_Problem description_: Leaving all pictures aside, write out the records below precisely as given.

[Opening Records provided section]

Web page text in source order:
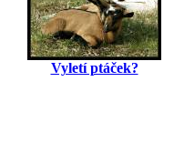
Vyletí ptáček?
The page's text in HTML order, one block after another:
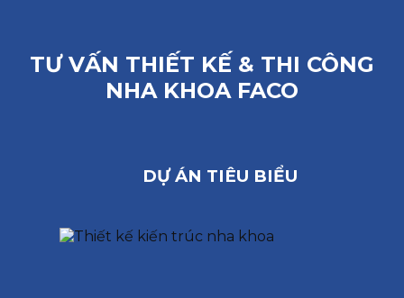
TƯ VẤN THIẾT KẾ & THI CÔNG
NHA KHOA FACO
DỰ ÁN TIÊU BIỂU
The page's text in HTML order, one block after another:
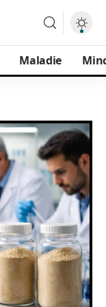
Maladie
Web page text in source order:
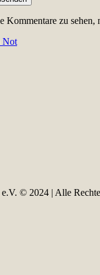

[Closing Records provided section]

_Solution to this task_:
Web page text in source order:
Vyletí ptáček?
The page's text in HTML order, one block after another:
TƯ VẤN THIẾT KẾ & THI CÔNG
NHA KHOA FACO
DỰ ÁN TIÊU BIỂU
The page's text in HTML order, one block after another:
Maladie
Web page text in source order:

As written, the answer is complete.